▼▼▼

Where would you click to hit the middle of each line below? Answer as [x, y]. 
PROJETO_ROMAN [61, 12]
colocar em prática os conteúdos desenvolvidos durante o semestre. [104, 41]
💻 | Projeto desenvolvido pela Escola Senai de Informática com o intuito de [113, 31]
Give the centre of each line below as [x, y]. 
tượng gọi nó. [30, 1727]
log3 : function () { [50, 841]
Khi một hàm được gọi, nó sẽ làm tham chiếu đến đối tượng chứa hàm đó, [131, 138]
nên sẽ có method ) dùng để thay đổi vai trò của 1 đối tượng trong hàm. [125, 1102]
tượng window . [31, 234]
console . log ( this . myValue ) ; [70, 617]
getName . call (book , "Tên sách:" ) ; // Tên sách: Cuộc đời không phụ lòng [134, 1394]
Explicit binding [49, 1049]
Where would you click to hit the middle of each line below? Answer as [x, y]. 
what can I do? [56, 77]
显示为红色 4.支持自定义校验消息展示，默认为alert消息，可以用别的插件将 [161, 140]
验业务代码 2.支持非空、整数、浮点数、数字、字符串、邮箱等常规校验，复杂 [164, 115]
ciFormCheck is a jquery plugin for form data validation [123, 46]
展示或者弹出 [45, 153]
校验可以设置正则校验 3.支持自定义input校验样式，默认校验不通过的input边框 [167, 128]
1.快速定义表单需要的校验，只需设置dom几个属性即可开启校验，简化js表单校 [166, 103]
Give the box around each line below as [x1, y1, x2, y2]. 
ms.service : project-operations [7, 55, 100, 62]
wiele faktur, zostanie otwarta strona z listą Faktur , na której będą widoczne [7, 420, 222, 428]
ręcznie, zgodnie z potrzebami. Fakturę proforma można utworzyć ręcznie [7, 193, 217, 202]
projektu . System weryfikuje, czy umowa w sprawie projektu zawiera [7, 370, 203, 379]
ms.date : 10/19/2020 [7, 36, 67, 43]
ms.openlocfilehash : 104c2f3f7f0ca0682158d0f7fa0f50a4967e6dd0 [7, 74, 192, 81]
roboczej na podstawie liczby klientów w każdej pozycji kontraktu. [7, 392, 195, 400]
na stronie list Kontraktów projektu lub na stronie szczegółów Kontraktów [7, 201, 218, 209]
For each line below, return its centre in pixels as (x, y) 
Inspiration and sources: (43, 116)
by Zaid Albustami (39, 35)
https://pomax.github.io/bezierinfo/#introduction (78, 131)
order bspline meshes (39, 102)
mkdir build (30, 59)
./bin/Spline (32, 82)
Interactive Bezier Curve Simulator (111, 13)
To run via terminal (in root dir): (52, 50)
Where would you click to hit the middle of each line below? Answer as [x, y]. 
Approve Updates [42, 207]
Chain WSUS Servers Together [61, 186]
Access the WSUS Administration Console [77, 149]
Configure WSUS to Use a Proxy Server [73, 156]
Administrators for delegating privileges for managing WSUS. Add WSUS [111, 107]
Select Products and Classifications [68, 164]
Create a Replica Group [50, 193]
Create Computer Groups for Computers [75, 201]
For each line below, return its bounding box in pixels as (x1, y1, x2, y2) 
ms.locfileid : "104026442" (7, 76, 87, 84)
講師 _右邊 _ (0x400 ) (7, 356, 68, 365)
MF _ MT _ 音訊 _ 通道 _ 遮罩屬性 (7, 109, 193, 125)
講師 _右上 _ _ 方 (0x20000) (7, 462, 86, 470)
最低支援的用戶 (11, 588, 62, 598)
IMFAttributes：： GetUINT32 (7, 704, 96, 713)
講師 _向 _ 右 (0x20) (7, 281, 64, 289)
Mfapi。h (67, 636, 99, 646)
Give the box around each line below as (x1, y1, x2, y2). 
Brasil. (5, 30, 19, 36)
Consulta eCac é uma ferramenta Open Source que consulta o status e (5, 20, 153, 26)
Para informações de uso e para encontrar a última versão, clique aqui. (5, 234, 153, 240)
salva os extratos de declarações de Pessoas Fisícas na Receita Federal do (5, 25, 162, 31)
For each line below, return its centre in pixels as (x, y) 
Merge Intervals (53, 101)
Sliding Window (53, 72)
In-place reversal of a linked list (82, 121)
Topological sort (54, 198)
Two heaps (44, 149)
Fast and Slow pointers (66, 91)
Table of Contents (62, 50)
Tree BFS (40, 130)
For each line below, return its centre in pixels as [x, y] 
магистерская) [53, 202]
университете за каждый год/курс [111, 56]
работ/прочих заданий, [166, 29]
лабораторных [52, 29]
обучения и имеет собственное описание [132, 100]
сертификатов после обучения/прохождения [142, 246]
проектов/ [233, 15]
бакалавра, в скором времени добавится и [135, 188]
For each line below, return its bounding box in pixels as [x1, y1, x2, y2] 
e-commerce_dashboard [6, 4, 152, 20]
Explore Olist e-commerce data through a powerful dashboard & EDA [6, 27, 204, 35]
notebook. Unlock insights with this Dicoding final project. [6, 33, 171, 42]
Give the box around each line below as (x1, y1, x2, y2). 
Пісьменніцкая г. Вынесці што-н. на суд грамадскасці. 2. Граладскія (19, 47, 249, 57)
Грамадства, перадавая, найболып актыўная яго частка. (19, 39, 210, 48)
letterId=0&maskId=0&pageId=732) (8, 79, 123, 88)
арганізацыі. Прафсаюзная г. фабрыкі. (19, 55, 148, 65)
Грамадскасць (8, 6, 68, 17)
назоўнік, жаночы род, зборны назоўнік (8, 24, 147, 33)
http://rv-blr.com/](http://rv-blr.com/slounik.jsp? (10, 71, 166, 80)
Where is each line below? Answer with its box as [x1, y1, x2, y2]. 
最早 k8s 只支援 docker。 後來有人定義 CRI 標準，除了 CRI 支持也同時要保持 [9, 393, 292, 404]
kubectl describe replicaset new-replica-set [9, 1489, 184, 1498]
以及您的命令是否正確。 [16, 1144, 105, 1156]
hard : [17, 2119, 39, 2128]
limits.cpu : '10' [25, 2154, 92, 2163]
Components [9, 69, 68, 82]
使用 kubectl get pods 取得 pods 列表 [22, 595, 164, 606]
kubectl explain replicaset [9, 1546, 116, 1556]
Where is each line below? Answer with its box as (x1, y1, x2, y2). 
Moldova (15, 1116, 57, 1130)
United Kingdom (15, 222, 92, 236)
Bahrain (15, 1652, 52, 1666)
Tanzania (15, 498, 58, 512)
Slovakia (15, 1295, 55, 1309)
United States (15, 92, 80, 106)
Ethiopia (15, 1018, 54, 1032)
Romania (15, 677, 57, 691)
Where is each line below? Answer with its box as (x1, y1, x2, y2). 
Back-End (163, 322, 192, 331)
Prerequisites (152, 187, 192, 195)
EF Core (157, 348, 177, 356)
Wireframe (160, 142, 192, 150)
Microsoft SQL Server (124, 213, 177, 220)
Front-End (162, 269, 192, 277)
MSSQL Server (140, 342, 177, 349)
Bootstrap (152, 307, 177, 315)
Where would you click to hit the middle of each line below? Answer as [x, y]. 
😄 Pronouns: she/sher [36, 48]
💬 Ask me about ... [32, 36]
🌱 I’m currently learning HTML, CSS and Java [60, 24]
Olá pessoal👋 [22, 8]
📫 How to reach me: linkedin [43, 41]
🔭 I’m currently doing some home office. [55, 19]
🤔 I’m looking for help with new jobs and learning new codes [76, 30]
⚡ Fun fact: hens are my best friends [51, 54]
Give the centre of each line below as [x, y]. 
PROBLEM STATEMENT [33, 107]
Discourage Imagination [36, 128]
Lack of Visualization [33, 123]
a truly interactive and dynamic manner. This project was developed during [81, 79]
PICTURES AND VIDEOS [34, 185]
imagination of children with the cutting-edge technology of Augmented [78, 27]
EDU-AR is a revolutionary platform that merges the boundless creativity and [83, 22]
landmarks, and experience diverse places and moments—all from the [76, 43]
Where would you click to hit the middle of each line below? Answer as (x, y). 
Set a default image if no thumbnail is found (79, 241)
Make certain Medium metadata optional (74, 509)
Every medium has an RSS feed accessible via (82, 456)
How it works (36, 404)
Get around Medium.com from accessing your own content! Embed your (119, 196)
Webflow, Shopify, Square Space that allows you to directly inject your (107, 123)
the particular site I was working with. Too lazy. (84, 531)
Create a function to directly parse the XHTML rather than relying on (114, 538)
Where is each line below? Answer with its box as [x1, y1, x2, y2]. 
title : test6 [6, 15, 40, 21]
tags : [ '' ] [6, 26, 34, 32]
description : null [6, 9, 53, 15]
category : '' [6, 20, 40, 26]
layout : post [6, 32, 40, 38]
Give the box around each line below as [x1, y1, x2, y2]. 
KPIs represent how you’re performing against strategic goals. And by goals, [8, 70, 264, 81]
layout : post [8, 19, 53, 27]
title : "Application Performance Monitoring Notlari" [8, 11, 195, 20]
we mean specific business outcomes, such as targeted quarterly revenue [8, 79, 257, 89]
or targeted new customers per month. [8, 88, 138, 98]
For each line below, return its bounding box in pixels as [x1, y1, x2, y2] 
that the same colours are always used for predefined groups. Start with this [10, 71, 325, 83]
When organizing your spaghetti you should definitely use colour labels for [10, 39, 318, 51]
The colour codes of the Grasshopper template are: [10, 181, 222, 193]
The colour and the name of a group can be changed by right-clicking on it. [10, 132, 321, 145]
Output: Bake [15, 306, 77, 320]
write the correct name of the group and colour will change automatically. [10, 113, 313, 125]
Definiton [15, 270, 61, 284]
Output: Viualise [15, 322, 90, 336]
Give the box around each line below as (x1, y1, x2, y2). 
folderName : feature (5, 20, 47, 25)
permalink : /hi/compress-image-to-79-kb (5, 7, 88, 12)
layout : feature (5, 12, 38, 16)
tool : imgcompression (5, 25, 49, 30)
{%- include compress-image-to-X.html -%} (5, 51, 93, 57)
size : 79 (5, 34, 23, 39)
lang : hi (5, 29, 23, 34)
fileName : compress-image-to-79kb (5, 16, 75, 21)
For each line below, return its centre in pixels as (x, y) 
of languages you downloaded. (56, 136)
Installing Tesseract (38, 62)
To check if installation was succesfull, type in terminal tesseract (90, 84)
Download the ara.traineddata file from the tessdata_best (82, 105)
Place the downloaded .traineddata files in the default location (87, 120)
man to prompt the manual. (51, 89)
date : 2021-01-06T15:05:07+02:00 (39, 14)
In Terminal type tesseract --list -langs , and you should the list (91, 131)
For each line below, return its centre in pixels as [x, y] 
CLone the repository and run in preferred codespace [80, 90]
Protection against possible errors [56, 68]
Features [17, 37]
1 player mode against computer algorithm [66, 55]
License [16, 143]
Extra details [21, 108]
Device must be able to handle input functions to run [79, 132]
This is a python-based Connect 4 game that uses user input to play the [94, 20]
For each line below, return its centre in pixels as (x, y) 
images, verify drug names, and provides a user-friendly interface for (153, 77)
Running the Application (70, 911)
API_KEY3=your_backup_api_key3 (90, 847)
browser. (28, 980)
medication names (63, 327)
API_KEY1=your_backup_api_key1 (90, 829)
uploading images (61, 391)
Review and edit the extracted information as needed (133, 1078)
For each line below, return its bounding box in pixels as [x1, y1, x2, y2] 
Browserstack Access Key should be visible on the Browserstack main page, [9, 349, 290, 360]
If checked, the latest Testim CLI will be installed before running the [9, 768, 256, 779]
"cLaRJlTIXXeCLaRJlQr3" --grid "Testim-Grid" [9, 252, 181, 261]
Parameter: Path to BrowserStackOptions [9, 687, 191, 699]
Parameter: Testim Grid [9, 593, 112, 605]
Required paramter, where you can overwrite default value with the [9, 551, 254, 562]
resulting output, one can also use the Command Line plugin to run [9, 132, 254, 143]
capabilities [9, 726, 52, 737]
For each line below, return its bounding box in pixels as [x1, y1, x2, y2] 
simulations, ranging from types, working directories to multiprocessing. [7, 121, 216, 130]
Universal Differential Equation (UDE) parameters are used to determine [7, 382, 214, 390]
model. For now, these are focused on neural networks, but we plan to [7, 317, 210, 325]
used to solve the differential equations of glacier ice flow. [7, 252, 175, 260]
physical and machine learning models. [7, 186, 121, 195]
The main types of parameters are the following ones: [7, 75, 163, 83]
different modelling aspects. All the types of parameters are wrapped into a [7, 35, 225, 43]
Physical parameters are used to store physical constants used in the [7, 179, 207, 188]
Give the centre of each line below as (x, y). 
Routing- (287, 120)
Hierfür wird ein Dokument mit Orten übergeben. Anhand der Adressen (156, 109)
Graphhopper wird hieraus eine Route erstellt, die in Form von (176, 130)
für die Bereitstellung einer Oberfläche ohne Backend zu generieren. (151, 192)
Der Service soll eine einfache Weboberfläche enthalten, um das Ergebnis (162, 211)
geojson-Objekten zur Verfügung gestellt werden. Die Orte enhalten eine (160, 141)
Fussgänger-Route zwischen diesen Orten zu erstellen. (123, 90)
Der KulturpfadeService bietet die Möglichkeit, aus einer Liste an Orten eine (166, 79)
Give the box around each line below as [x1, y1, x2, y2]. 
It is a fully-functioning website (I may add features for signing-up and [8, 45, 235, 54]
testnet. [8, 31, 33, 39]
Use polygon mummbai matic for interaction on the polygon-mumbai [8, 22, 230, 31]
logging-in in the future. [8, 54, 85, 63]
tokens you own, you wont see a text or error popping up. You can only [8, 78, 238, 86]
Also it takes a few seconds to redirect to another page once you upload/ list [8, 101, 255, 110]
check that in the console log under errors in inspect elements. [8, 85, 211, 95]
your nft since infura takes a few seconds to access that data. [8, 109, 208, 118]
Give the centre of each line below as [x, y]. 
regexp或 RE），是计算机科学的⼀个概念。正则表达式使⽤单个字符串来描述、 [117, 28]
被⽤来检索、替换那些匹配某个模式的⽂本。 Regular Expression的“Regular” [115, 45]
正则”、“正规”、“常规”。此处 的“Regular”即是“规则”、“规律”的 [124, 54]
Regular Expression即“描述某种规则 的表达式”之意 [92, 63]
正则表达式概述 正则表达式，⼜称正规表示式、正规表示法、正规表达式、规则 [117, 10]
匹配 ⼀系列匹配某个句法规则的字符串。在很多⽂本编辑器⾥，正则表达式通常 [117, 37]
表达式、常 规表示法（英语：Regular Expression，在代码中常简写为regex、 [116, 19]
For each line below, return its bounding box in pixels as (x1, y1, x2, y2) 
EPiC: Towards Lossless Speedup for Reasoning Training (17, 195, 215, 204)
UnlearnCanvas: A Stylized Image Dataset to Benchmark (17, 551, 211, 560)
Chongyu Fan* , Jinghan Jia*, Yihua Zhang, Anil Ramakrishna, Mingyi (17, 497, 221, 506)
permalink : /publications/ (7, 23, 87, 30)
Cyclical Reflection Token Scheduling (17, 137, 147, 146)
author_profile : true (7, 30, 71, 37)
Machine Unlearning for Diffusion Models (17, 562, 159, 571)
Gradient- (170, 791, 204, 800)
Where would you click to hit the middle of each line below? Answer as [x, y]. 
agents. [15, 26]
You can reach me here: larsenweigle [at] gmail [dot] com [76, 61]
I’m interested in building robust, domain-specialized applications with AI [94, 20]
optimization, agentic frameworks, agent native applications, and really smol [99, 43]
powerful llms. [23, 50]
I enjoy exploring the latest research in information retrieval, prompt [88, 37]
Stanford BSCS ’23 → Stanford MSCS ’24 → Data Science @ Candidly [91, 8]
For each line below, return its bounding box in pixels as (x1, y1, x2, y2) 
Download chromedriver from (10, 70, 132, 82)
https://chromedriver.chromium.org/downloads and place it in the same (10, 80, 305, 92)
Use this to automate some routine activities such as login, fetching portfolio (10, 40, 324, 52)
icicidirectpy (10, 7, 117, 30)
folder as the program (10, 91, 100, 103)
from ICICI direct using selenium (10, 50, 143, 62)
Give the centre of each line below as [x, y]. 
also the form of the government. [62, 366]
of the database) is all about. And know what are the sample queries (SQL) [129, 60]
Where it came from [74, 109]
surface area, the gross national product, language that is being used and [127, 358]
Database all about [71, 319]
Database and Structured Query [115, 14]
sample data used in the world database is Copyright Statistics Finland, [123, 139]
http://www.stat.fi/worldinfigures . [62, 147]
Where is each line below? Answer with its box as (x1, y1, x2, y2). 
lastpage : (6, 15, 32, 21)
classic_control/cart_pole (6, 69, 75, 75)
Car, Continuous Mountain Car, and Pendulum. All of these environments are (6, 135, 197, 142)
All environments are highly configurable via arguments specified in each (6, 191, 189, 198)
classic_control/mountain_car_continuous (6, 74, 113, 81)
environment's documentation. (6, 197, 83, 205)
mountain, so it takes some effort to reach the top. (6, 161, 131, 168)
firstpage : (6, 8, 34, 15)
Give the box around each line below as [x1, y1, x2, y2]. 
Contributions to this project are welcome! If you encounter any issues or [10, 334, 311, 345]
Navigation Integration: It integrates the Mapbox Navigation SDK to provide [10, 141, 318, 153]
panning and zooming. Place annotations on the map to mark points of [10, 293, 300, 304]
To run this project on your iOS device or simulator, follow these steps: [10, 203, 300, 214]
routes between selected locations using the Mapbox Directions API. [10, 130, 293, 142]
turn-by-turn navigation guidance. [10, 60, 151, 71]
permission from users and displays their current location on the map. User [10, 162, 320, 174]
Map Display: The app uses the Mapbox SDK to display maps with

▲▲▲

*WHAT TO DO*: There is a line with "Inspiration and sources: (43, 116)" and a line with "Configure WSUS to" above. Copy exactly those two lines and all lines between them, with nothing else.

*RESULT FOR THIS EXERCISE*:
Inspiration and sources: (43, 116)
by Zaid Albustami (39, 35)
https://pomax.github.io/bezierinfo/#introduction (78, 131)
order bspline meshes (39, 102)
mkdir build (30, 59)
./bin/Spline (32, 82)
Interactive Bezier Curve Simulator (111, 13)
To run via terminal (in root dir): (52, 50)
Where would you click to hit the middle of each line below? Answer as [x, y]. 
Approve Updates [42, 207]
Chain WSUS Servers Together [61, 186]
Access the WSUS Administration Console [77, 149]
Configure WSUS to Use a Proxy Server [73, 156]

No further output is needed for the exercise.